Come posso ora scrivere di Emanuel Carnevali, del suo Il primo dio? Come posso ora parlarne seguendo i passi della voce e della penna di Emidio Clementi? Come posso districarmi dal timore? Se solo sapessi suonare uno strumento per davvero, potrei cambiare arma: potrei suonare di loro. Sicuramente riuscirei in modo pessimo, ma sarei più sereno. Invece posso solo scriverne. E non posso farne a meno. E’ più forte di me.
Ora solo le emozioni possono, caso raro, venirmi in aiuto. Loro mi porteranno su strade diverse dall’analisi letteraria. Le emozioni mi traghetteranno lontano dal turbinio lessicale, catapultandomi nella tempesta immaginifica dei sentimenti, delle sensazioni, dei perché e delle risposte da scoprire in una vita.

Sopra la testa solo una manciata di stelle e qualche lampione; il silenzio dei passi che mi accompagnano al camposanto. E’ una sera di inizio ottobre, e sto per entrare in un’altra Bologna. Una è per i vivi, una è per i morti, con la differenza che i secondi non se la prendono se gli abitanti vicini ogni tanto passano a trovarli, tutt’altro, credo faccia loro piacere. Camminare e scrutare gli epitaffi, scorgere minimi dettagli delle loro vite, osservare l’arte che li ha accompagnati nel trapasso, ricordarne le loro storie. Ammirare i magnifici baffi degli uomini degli anni ’20, sconvolgersi per l’intensità degli sguardi delle donne dei ’50, impressionarsi per la magnificenza di alcune lapidi ed opere artistiche, provare compassione per l’umiltà e l’essenzialità di altre disadorne sepolture. Questa sera però l’attenzione è puntata su una delle tante vite qui custodite: la vita di Emanuel Carnevali, artista della parola, vissuto con coraggio nei primi del Novecento tra l’Italia e la sua America.
Numerosi camminiamo nel silenzio del cimitero monumentale La Certosa di Bologna. Una struttura enorme e regolare, ordinata in strade, portici e sentieri, cresciuta ed ampliata dal corpo di un monastero certosino risalente al 1334.
Siamo un folto gruppo, particolarmente eterogeneo per età, e ci siamo trovati tutti qui fondamentalmente per due differenti motivi: i più giovani (tanti) sono stati indubbiamente attratti dalla performance musical-letteraria in programma, ad opera di Emidio Clementi e Massimo Carozzi; i più anziani, invece, sono stati richiamati dalla rassegna concertistica “Adorate le stelle che non passano mai” la quale intende riavvicinare i cittadini ad un luogo tanto importante quanto magnifico come la Certosa di Bologna.

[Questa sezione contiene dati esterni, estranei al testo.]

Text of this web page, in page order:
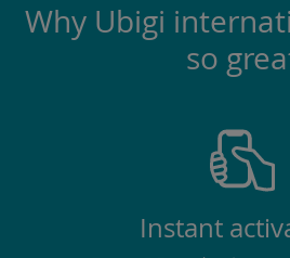
Why Ubigi
so
Instant
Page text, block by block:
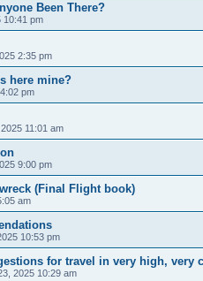
Been There?
10:41 pm
2:35 pm
here mine?
pm
11:01 am
9:00 pm
(Final Flight book)
am
10:53 pm
for travel in very high, very
2025 10:29 am
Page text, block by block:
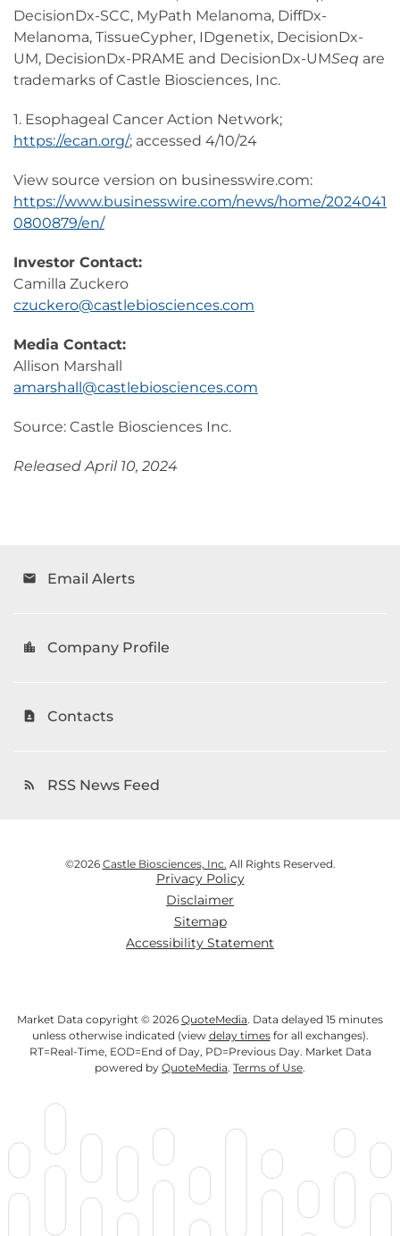
DecisionDx-SCC, MyPath Melanoma, DiffDx-
Melanoma, TissueCypher, IDgenetix, DecisionDx-
UM, DecisionDx-PRAME and DecisionDx-UMSeq are
trademarks of Castle Biosciences, Inc.
1. Esophageal Cancer Action Network;
https://ecan.org/; accessed 4/10/24
View source version on businesswire.com:
https://www.businesswire.com/news/home/2024041
0800879/en/
Investor Contact:
Camilla Zuckero
czuckero@castlebiosciences.com
Media Contact:
Allison Marshall
amarshall@castlebiosciences.com
Source: Castle Biosciences Inc.
Released April 10, 2024
email Email Alerts
location_city Company Profile
contact_page Contacts
rss_feed RSS News Feed
©2026 Castle Biosciences, Inc. All Rights Reserved.
Privacy Policy
Disclaimer
Sitemap
Accessibility Statement
Market Data copyright © 2026 QuoteMedia. Data delayed 15 minutes
unless otherwise indicated (view delay timesfor all exchanges).
RT=Real-Time, EOD=End of Day, PD=Previous Day. Market Data
powered by QuoteMedia. Terms of Use.
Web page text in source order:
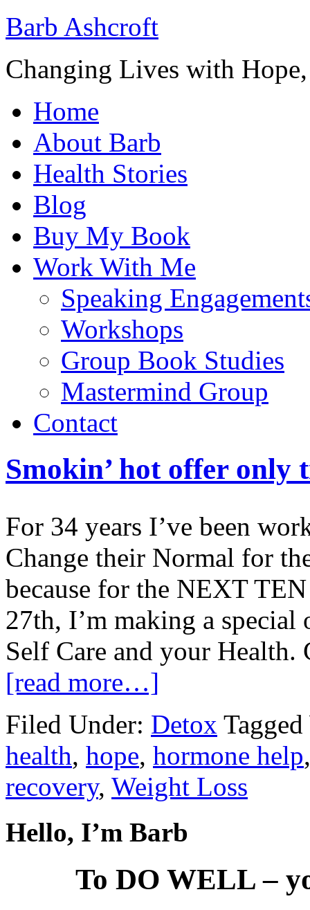
Barb Ashcroft
Changing Lives with
Home
About Barb
Health Stories
Blog
Buy My Book
Work With Me
Speaking
Workshops
Group Book Studies
Mastermind Group
Contact
Smokin’ hot offer only
For 34 years I’ve been
Change their Normal for
because for the NEXT
27th, I’m making a
Self Care and your
[read more…]
Filed Under: Detox
health, hope, hormone help
recovery, Weight Loss
Hello, I’m Barb
To DO WELL –
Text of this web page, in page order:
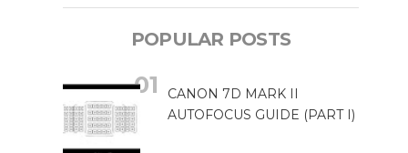
POPULAR POSTS
CANON 7D MARK II
AUTOFOCUS GUIDE (PART I)
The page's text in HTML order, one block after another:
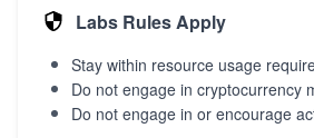
Labs Rules Apply
Stay within resource usage
Do not engage in cryptocurrency
Do not engage in or encourage
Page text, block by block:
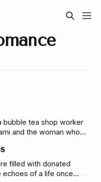
bubble tea shop worker
and the woman who
filled with donated
of a life once
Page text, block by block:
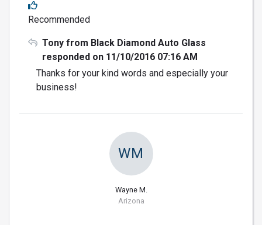
Recommended
Tony from Black Diamond Auto Glass
responded on 11/10/2016 07:16 AM
Thanks for your kind words and especially your
business!
WM
Wayne M.
Arizona
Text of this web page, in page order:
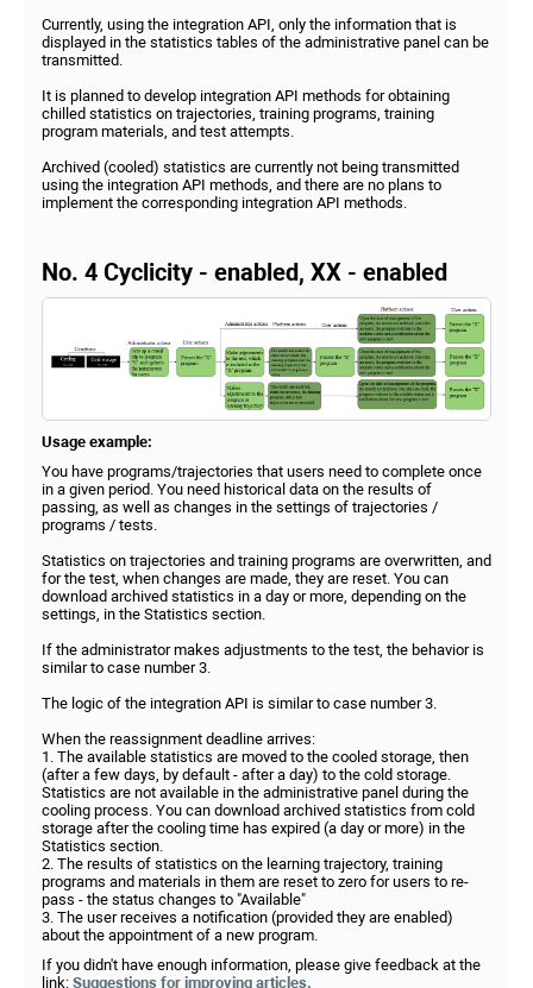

Raccolti nel cortile della chiesa, ci spostiamo verso la sala del Colombario, dove si terrà lo spettacolo; durante il cammino tra gli antichi porticati del monastero effettuiamo alcune brevi pause nelle quali ci vengono date alcune curiose e fondamentali informazioni sulla importanza artistica e storica del luogo, delle tombe sulle quali realmente camminiamo, sugli affreschi e le sculture che sfioriamo e scorgiamo tutt’intorno a noi.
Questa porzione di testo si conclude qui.